Reading data from unstructured format

Hi All,

I want to read below highlighted fields from PDF File.

image

I tried read PDF activity and it gave below string as output.

Output:
Drawee Details
Drawee Name Drawee Country Drawee Bank Drawee Branch
AMCOR FLEXIBLES SELESTAT
SAS
FRANCE
Bill Details
Bank Ref Transaction Id Operation Transaction Date Value Date
1541FIGS181192 S88151100 Realisation 25-OCT-2018 25-OCT-2018
Currency Conversion Details
Type From CCY Amount Rate To CCY Amount
Sale EUR 49997.77 83.6267 INR 4181148.51
TRANSACTION DETAILS Invoice Details
Acc No Details CCY Amount Debit Credit Number
Date
CCY
Amount
035
18-SEP-2018
EUR
49997.77
Office Account 1541FIGS181192 EUR 49997.77
Office Account COMM ON FIGC INR 1250.00
Office Account SGST/UTGST @ 9% INR 112.50
Office Account CGST @ 9% INR 112.50
Office Account SGST/UTGST-currency
conversion @ 9%
INR 781.31
Office Account CGST-currency conversion @
9%
INR 781.31

Its reading the file in vertical order and how to fetch required highlighted fields. Could you please help me in this.

Thanks & Regards,
Lakshman Ganta.

I am not sure about reading the details from PDF in that fashion, nothing to worry, you can extract the required data from the output using string functions like contain, substring etc…

Hi,

By using string functions, we will get data that i know but here how to map those fields like Drawee Name, Bank Ref, Transaction Date etc…
Is there any other way to read this kind of files. If yes, Please let me know.

Regards,
Lakshman Ganta.

I dont think so, you have write code to extract each piece of information.

Hi Lakshman,
By the look of it, the pdf document looks as though that it’s not a scanned document. So pdf scraping using “Get Text” or Anchor Base might work.
If that’s not the case, the other option is to use “Scrape Relative” under “Desktop Recording”. This should work as it allows to identify reference elements - in your case, reference element is “Drawee Name” for instance.

1 Like

Hi,
If there is some stable pattern in the text extracted by Read PDF activity I usually use regex to parse it.

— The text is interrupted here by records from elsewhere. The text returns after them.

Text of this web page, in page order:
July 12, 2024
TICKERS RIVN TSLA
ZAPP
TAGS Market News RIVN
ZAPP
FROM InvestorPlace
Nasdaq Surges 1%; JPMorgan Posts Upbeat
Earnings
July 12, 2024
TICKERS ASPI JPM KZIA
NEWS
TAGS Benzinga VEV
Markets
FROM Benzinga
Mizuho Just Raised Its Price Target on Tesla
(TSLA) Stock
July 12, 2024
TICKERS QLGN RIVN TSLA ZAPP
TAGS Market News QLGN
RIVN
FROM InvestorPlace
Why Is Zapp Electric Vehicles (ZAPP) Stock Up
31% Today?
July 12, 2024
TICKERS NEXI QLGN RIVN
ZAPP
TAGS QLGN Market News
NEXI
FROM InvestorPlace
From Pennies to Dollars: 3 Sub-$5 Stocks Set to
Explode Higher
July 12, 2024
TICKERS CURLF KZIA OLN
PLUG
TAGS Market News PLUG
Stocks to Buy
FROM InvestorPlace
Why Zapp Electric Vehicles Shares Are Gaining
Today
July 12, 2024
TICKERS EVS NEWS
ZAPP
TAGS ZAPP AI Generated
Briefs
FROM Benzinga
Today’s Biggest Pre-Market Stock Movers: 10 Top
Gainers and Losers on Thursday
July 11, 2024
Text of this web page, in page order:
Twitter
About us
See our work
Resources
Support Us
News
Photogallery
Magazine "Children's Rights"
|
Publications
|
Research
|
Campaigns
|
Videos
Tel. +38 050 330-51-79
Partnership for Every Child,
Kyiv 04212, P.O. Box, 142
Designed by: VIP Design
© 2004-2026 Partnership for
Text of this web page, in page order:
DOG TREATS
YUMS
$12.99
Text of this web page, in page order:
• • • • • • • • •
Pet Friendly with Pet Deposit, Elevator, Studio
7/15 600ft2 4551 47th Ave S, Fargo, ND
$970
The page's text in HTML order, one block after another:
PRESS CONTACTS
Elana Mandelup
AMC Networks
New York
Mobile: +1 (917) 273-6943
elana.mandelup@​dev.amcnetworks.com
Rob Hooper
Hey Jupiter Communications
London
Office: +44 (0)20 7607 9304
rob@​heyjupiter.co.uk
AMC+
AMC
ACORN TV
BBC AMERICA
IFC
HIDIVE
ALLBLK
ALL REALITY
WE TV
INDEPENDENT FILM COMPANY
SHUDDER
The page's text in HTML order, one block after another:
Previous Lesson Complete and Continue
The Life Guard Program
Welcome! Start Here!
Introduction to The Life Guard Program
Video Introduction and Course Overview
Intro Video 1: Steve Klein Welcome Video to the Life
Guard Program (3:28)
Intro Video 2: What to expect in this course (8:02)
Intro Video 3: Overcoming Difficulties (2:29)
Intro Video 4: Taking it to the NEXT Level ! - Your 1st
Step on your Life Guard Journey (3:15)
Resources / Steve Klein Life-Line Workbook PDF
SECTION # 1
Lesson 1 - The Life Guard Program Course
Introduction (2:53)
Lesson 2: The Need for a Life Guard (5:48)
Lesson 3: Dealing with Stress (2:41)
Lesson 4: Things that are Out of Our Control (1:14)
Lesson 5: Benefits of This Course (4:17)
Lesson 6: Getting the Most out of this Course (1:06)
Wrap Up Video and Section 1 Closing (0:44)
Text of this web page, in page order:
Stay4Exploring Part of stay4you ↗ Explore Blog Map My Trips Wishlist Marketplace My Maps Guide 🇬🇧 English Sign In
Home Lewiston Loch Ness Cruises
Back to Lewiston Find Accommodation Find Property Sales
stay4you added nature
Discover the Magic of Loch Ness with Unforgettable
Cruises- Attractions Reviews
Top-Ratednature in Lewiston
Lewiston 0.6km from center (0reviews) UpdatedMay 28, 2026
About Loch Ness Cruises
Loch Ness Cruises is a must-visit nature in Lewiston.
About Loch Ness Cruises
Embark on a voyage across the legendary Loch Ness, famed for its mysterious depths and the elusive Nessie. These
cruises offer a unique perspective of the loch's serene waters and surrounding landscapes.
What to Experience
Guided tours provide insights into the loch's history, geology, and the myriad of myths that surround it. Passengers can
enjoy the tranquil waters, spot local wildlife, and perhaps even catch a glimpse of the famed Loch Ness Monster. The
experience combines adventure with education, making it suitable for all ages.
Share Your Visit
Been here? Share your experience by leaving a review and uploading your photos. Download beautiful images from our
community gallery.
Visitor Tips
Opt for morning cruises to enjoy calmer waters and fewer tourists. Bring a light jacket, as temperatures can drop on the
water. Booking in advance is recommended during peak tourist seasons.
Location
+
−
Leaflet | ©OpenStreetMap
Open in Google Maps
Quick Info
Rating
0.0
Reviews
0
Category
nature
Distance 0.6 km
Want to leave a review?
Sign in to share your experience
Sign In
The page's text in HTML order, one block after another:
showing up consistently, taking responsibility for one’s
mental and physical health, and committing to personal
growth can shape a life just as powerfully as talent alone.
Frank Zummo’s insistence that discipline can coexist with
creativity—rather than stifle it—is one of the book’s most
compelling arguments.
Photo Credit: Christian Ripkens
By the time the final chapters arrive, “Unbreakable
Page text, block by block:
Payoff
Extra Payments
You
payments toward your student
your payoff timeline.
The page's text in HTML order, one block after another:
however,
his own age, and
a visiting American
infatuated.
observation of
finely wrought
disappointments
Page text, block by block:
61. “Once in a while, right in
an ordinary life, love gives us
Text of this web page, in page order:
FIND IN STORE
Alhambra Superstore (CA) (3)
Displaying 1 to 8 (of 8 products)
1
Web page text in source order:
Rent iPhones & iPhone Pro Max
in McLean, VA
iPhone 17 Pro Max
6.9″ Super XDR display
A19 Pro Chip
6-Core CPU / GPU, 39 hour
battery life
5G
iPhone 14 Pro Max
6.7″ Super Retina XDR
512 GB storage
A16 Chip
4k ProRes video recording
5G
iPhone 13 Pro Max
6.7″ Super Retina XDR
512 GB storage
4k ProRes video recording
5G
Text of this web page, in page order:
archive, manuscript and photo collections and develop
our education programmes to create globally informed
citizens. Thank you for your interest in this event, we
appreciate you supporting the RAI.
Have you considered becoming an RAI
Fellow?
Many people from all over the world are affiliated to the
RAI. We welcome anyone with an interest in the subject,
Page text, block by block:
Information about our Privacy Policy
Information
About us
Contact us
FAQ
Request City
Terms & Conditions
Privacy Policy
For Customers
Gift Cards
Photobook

E.g. to retrieve Bank Ref, Transaction ID, Operation, Transaction Date and Value Date you could use:

“^Bank Ref.*[\r\n](?<bankref>.*?)\s(?<transid>.*?)\s(?<operation>.*?)\s(?<transdate>.*?)\s(?<valuedate>.*?)\s”

I often use https://regex101.com/ to build the regex
Cheers

Hi @J0ska,

I will try with Regular expression and will let you know.